Start of Records for the task
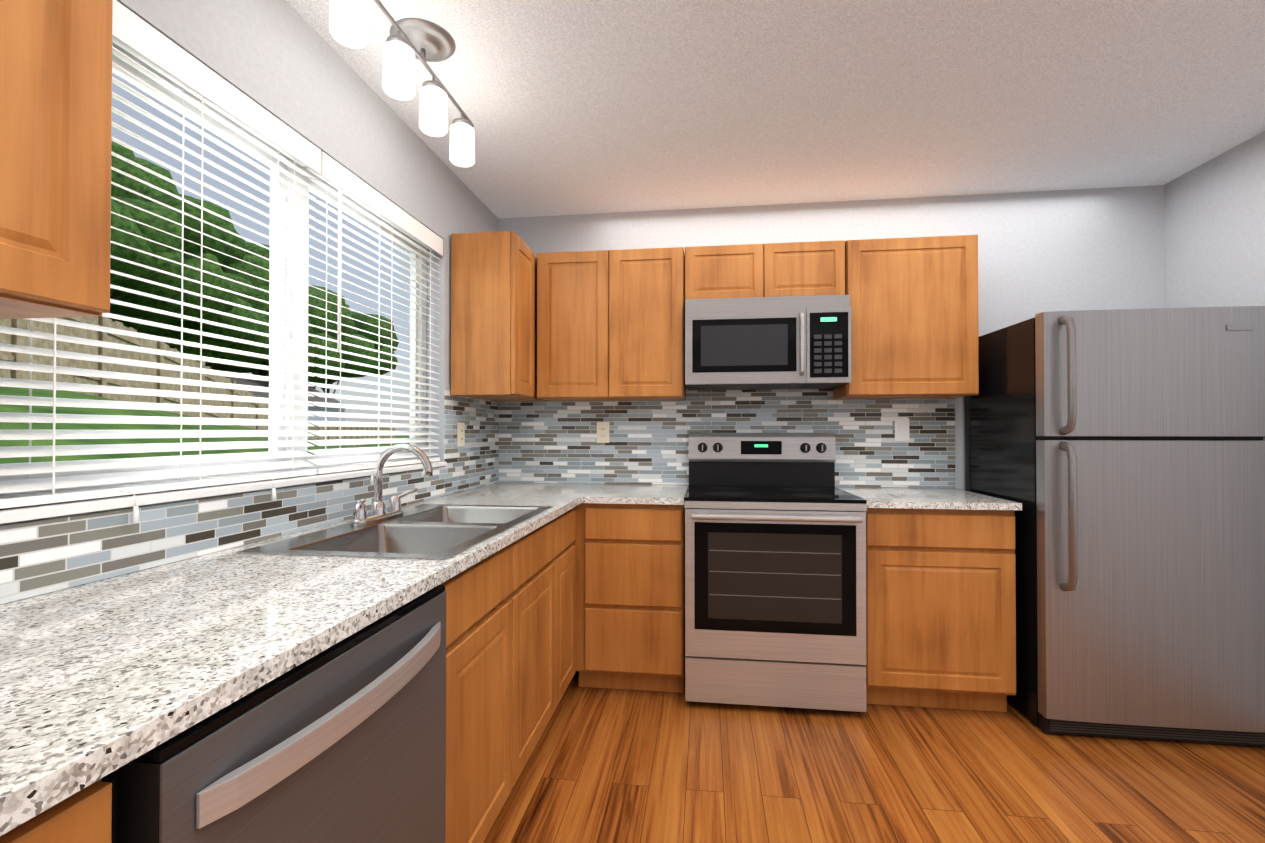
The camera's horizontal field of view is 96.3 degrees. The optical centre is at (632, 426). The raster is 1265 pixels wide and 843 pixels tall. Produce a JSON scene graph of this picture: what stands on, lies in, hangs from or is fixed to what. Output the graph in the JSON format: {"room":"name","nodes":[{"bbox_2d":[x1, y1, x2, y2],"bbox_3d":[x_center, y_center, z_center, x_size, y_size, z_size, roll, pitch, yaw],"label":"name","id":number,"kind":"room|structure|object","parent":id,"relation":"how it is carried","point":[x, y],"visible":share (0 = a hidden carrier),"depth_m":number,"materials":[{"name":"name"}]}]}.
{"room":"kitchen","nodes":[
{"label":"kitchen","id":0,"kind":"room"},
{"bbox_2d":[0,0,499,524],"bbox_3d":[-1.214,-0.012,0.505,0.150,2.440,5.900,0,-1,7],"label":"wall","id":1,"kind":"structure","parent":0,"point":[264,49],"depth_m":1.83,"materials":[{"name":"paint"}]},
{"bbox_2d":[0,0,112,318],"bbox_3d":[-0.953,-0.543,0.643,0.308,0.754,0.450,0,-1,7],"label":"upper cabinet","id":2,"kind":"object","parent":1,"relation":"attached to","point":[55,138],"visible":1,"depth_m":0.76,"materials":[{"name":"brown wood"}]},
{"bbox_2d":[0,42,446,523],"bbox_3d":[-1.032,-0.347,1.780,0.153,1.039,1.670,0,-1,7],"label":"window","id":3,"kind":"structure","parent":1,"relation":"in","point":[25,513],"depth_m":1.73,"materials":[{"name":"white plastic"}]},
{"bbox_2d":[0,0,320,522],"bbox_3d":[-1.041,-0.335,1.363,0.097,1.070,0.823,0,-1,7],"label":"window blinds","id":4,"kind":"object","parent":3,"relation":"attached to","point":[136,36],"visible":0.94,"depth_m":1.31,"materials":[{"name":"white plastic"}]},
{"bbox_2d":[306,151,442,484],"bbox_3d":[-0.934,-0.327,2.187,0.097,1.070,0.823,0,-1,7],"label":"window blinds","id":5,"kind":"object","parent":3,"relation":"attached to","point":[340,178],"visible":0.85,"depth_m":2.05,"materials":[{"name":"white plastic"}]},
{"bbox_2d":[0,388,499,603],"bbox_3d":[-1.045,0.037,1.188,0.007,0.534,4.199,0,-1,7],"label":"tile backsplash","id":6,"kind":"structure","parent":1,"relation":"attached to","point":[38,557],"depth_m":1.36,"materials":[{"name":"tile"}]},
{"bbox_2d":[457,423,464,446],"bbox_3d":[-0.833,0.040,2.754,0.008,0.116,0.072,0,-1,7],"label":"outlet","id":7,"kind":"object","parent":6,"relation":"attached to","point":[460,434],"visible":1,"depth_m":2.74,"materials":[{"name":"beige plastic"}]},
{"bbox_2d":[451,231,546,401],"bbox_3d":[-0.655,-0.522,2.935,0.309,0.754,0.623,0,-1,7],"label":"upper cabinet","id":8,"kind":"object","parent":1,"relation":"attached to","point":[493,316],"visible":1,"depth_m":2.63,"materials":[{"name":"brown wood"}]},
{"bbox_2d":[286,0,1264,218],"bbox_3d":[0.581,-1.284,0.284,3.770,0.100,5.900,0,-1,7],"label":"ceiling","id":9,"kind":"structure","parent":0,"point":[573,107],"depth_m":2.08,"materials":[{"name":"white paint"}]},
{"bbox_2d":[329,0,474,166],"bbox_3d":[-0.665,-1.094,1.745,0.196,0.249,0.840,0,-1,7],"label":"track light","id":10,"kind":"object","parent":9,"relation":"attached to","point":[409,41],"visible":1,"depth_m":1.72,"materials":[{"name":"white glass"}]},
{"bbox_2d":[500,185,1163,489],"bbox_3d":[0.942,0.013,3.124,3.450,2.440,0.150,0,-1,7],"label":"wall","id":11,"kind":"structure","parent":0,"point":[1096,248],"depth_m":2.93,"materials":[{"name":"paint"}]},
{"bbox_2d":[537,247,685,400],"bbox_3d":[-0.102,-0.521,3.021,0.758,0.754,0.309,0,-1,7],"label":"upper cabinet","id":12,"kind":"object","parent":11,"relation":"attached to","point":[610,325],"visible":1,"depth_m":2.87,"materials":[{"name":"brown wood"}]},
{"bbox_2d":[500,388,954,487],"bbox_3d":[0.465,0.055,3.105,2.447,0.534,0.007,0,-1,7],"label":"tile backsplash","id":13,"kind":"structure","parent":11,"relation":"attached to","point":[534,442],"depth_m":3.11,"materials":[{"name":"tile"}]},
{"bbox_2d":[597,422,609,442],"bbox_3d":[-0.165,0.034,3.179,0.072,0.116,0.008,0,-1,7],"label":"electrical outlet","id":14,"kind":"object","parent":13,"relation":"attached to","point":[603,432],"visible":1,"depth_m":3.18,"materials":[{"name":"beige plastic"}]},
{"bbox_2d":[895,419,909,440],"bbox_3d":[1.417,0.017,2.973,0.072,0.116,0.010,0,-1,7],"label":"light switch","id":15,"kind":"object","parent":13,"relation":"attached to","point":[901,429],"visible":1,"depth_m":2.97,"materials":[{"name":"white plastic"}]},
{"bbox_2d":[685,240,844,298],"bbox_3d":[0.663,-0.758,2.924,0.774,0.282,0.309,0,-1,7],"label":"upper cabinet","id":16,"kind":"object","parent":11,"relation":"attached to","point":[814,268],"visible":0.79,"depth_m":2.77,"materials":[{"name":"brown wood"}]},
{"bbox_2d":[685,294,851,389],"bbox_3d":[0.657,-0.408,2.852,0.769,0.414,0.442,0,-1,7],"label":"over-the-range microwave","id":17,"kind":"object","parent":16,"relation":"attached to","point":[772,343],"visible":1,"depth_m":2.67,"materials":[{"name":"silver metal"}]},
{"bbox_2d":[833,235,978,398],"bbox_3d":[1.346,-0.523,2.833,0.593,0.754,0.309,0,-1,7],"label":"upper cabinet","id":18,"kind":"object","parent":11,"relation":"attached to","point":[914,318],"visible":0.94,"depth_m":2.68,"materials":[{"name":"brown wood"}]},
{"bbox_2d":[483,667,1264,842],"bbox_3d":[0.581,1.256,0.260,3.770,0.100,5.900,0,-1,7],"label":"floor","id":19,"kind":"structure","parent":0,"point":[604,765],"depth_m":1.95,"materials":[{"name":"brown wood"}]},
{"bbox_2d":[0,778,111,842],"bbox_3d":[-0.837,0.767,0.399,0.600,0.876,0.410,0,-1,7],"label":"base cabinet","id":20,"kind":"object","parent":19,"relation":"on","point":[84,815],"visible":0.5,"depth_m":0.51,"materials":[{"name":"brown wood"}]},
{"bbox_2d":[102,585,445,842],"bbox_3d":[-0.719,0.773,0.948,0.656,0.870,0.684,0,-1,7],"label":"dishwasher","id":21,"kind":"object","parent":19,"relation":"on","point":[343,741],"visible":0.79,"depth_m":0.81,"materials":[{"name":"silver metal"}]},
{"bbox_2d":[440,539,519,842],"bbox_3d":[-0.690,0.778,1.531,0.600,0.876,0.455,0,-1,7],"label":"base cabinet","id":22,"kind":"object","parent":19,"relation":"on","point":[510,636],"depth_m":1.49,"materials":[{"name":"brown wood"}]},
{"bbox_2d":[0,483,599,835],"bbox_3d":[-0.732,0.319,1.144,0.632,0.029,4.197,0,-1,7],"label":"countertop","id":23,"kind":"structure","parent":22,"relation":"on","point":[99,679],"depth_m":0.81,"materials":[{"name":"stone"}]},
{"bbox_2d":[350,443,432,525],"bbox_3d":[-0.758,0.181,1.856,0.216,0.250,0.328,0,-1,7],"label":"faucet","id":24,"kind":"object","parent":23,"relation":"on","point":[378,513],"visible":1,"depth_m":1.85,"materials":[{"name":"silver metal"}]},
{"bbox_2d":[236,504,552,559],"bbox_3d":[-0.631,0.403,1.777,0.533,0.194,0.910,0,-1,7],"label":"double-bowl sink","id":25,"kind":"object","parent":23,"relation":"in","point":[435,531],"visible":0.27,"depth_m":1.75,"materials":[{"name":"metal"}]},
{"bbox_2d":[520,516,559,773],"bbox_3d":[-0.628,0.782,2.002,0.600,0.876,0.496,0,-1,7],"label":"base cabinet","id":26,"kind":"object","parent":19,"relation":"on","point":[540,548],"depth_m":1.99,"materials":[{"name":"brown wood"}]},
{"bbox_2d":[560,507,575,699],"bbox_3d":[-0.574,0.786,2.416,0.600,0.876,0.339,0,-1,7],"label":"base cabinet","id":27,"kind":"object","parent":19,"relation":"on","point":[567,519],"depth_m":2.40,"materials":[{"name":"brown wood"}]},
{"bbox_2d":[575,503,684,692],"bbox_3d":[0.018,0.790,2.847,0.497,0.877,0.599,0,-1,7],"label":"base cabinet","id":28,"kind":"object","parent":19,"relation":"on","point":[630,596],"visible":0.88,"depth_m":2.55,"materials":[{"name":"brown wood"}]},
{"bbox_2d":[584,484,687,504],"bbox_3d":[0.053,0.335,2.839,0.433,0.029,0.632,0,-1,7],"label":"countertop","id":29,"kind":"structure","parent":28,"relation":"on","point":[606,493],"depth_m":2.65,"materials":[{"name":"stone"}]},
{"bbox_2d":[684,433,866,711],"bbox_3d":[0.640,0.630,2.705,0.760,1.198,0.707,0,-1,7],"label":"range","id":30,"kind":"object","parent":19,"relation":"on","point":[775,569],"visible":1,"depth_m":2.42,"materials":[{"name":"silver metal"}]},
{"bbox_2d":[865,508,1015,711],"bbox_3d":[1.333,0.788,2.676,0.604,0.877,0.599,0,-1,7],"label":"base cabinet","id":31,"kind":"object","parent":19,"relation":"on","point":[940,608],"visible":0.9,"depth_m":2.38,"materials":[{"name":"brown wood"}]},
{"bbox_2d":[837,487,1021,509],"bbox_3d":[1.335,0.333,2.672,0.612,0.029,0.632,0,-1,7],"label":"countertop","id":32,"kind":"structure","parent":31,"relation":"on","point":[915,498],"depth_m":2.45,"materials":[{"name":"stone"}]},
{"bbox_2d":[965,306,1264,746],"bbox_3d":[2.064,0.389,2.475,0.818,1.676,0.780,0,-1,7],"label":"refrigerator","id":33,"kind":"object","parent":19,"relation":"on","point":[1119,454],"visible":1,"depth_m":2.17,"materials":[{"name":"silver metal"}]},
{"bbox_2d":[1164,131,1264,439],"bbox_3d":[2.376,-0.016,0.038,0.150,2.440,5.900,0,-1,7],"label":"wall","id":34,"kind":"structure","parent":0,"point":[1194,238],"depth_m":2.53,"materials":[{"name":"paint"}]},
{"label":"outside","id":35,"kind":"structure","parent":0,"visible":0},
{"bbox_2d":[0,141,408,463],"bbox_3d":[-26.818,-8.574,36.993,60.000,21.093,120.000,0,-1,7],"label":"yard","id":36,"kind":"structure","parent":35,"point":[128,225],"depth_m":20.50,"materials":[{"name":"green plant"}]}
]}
End of Records for the task
Your objective » Return all lines from the data above with "window" in them.

Exercise response »
{"bbox_2d":[0,42,446,523],"bbox_3d":[-1.032,-0.347,1.780,0.153,1.039,1.670,0,-1,7],"label":"window","id":3,"kind":"structure","parent":1,"relation":"in","point":[25,513],"depth_m":1.73,"materials":[{"name":"white plastic"}]},
{"bbox_2d":[0,0,320,522],"bbox_3d":[-1.041,-0.335,1.363,0.097,1.070,0.823,0,-1,7],"label":"window blinds","id":4,"kind":"object","parent":3,"relation":"attached to","point":[136,36],"visible":0.94,"depth_m":1.31,"materials":[{"name":"white plastic"}]},
{"bbox_2d":[306,151,442,484],"bbox_3d":[-0.934,-0.327,2.187,0.097,1.070,0.823,0,-1,7],"label":"window blinds","id":5,"kind":"object","parent":3,"relation":"attached to","point":[340,178],"visible":0.85,"depth_m":2.05,"materials":[{"name":"white plastic"}]},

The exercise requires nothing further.